Yeah, well... I guess we had another abject failure there. Perhaps the record will get better as we look further.

Housing Market

Ah, yes, the housing market; I great example of a golden opportunity to do the "right" thing, even if it's not the "popular" thing. Back when the country was inflating the bubble, there was ample evidence that the so-called "innovative" financial products which were allowing people to borrow way more than they could afford had the potential to blow up; Warren Buffet even noted it publicly. The Fed was well-aware that banks were under-capitalized for the leveraged risks they were taking, and could have easy used its oversight authority to make sure they were resilient against a decline in asset values. Failing that, Congress could have taken steps to ensure that a default in one or more of those banks would not threaten the financial system as a whole.

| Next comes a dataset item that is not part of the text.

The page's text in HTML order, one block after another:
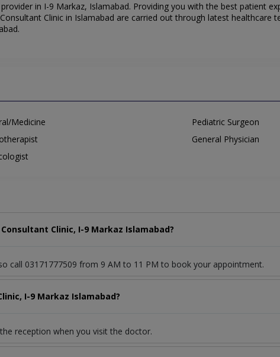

Okay, so they failed there, but there was still time to make it up. As the bubble started to burst, it became clear that the GSE's (Fannie and Freddie) were taking too much risk, getting away from their role of providing an exchange market for stable safe mortgages in pursuit of higher profits. Congress could have stepped in and made sure they didn't take on too much risk, or made it clear to investors that if they failed, their bonds would not be covered by the US government. The president could have urged Congress to ensure that if they failed, the taxpayers wouldn't be in the hook. Hm, I wonder what happened... oh, right: Congress and the administration raised their limits so they could do even more damage, socialize more losses, and disrupt more of the market! Then, as if that wasn't enough, Congress also explicitly guaranteed their bonds, inducting them into the "too big to fail" debacle.

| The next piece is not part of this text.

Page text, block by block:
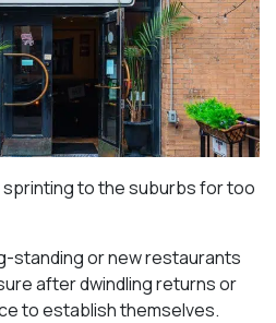
to the suburbs for too
standing or new restaurants
after dwindling returns or
to establish themselves.

Dear god, they really f-ed that one up... but there was still one more chance to do something right. As the bubble started to burst, the housing market essentially froze up: nobody knew how many people were going to default, how long it was going to take, or what "real" prices should be. Development and commerce basically stopped, as people waited for the market to fix itself, and establish a new normal. This was the quintessential opportunity to take some short-term pain for long-term prosperity: flush all the "bad" loans, turn the properties back around (through foreclosure as appropriate), expedite the correction process by streamlining the bureaucracy, get rid of all the subsidization, and get the entire housing industry working again, as fast as possible. Tell, me, please, Mr President, you at the very least did this.

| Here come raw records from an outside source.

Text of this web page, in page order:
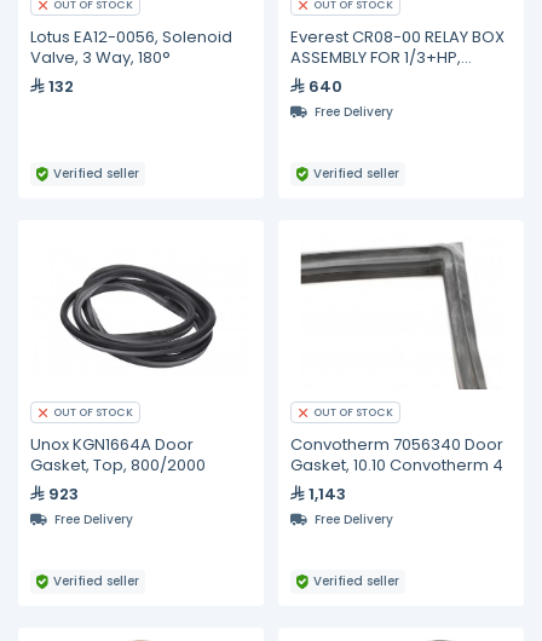
OUT OF STOCK
Lotus EA12-0056, Solenoid
Valve, 3 Way, 180°
132
Verified seller
OUT OF STOCK
Everest CR08-00 RELAY BOX
ASSEMBLY FOR 1/3+HP,
FFI12HBXW
640
Free Delivery
Verified seller
OUT OF STOCK
Unox KGN1664A Door
Gasket, Top, 800/2000
923
Free Delivery
Verified seller
OUT OF STOCK
Convotherm 7056340 Door
Gasket, 10.10 Convotherm 4
1,143
Free Delivery
Verified seller

Yeah... not so much. The government, primarily at the behest of the administration, did virtually the exact opposite of what would have been optimal for the country. Instead of flushing the bad loans, it propped them up, wasting taxpayer dollars prolonging the problems. Instead of turning properties around, it delayed the foreclosure process, stripping lenders of their rights and imposing impediments. Instead of expediting the process, the government imposed barriers, turning a one-year problem into a decade of economic malaise. Instead of getting rid of the subsidization, the government increased it, generating more taxpayer losses through the GSE's, and making the FHA the de-facto standard for subprime lending. Instead of getting people back to work in a functioning market, the market continues to drag, trying to fix itself but being hamstrung every step of the way by a government which is simply incapable of doing anything beneficial in the face of public opinion calling for short-term misguided "fixes".

The Bottom Line

President Obama is a hypocrite. He had many opportunities already to do the "right" thing, and failed to take any of them. Now, only when it's politically expedient to use the terminology as a catch-phrase to push his agenda, is he at all interested in "taking the bandaid off", and even then in word only. If we really wanted to take our medicine, so to speak, we would not do anything, and force Obama to spend only what the country takes in, while prioritizing as appropriate. That's the only real "painful but necessary" choice, and I seriously doubt our government, and especially Mr Obama, has the courage to make it.